Georgios Tsiakos

Mandraikos
- Position: Power forward / center

Personal information
- Born: July 19, 1982 (age 43) Cholargos, Greece
- Nationality: Greek
- Listed height: 6 ft 9 in (2.06 m)
- Listed weight: 240 lb (109 kg)

Career information
- NBA draft: 2004: undrafted
- Playing career: 2001–present

Career history
- 2001–2004: Maroussi
- 2004–2005: Near East
- 2005–2006: Kolossos Rodou
- 2006–2007: A.E.L. 1964
- 2007: Inca
- 2007–2008: PAOK
- 2008: BK Ventspils
- 2008–2009: Kavala
- 2009–2011: Peristeri
- 2011–2012: Ilysiakos
- 2012–2013: Panelefsiniakos
- 2013–2015: AEK Athens
- 2015–2016: Panionios
- 2016–2017: Holargos
- 2017–2018: Dafni
- 2018–2019: Koroivos
- 2019–present: Mandraikos

Career highlights
- Greek 2nd Division champion (2014);

= Georgios Tsiakos =

Greek professional basketball player (born 1982)
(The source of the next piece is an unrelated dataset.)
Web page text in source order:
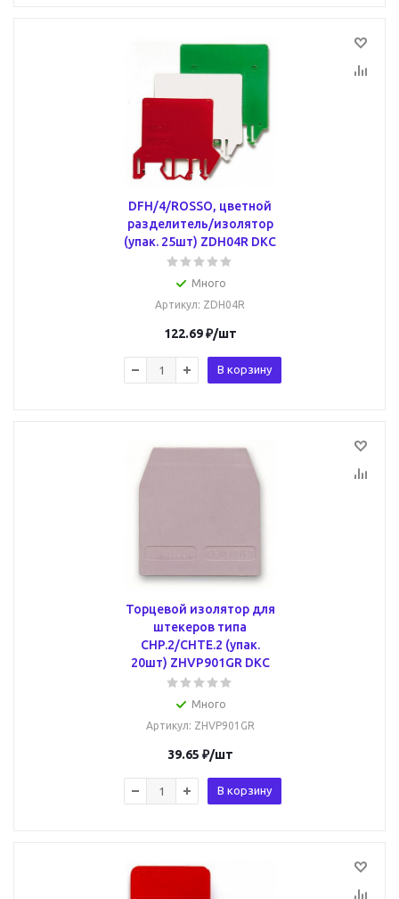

Georgios "George" Tsiakos (alternate spelling: Giorgos) (Greek: Γιώργος Τσιάκος; born July 19, 1982) is a Greek professional basketball player. He is a 2.06 m tall power forward-center.

==Professional career==
Tsiakos won the Greek 2nd Division championship in 2014, with AEK Athens.

==National team career==
Tsiakos was a member of the junior national teams of Greece. With Greece's junior national team, he played at the 2002 FIBA Europe Under-20 Championship, where he won a gold medal. With Greece's under-26 national team, he won the silver medal at the 2005 Mediterranean Games.